Representative example of intrafocal heterogeneity with both ERG rearrangement negative (a) and rearrangement positive (b) nuclei within the same focus. We also found cases showing intrafocal heterogeneity regarding rearrangement mechanisms. Top nucleus rearranged through deletion and bottom nucleus through insertion (c).

There is emerging data suggesting a functional role of ETS rearranged prostate cancer. However, some areas of clarification are needed. In vitro studies differ in terms of ETS role in cell proliferation. It has been widely shown that overexpression of ERG,[29, 30, 31] ETV1,[32] or ETV5 leads to an increase in cell invasion but not proliferation. Recent studies have shown that inducing expression of ETS (ETV1 or ERG) leads to mouse PIN.[29, 30, 32] Other studies have shown that ERG overexpression does not lead to high-grade PIN in mice but can lead to aggressive adenocarcinoma if in combination with other genetic lesions (eg PTEN loss or AKT activation).[33, 34, 35] Subtle differences between the different mouse models may explain the discrepancies in the observations. Genetic analyses do not show an increase in genomic instability based on ETS rearrangement status. However, the specific types of genomic lesions do differ between rearrangement positive and negative cancers.[36] Thus, there is overwhelming data showing that ETS rearranged prostate cancer are phenotypically and molecularly different from prostate cancers lacking ETS gene rearrangements and that they may constitute a distinct subclass of prostate cancer.

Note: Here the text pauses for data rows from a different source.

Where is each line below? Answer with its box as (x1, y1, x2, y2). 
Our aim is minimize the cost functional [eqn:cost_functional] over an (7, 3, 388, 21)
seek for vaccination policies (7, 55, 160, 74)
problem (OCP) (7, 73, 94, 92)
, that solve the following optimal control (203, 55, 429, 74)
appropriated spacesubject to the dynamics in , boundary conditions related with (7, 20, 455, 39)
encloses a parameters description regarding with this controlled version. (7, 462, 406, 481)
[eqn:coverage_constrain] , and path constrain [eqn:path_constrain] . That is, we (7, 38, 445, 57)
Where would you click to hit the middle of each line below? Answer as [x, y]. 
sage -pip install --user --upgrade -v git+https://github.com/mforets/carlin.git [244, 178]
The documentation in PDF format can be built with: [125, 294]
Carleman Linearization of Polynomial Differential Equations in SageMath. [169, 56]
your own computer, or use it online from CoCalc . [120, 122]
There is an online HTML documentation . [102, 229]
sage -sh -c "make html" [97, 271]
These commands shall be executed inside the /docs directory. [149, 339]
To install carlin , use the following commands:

The clinical implications of having a TMPRSS2-ERG fusion prostate cancer are still controversial.[37] Prostate cancer specific fusions are still helpful in the diagnosis of prostate cancer as they are highly cancer specific. In addition, similar to PCA3,[38] the TMPRSS2-ERG fusion can be detected in urine when present in the prostate gland. Hessels et al[39] and Laxman et al[40] both showed that multiplexed post-DRE urine assays searching for TMPRSS2-ERG fusion transcripts had high specificity and therefore may be successful as a prostate cancer screening tool. In both studies the sensitivity is low. The theoretical sensitivity is based on the frequency of the cancer-specific gene fusions. As demonstrated in the current study and other reports, a number of other, albeit less common cancer-specific gene fusions exist and would help improve the sensitivity of such an assay. Furthermore, the list of 5′ fusion partners for ERG and other ETS family members is expanding.[25, 41]

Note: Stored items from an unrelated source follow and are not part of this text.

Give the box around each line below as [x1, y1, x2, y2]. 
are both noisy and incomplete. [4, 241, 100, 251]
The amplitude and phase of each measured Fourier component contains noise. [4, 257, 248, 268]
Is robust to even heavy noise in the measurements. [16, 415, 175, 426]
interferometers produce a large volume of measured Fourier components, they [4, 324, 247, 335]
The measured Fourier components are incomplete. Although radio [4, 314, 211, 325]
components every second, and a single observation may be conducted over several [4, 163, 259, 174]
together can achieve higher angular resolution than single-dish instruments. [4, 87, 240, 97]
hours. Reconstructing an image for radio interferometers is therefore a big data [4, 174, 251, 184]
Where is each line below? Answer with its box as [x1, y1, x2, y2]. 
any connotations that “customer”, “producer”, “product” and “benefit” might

In summary, the frequencies of ETS rearrangement and 5′ fusion partners in this study is similar to what has been previously reported. This is the first study to systematically examine multiple ETS rearrangement in multifocal prostate cancer. Our results demonstrate an additional level of complexity concerning the distribution of gene rearrangements in prostate cancer. This is exemplified by our observation that multiple rearrangements can exist within one prostate gland, within the same tumor focus, and can also occur within the same nucleus. These events need to be further investigated to determine biological or clinical implications.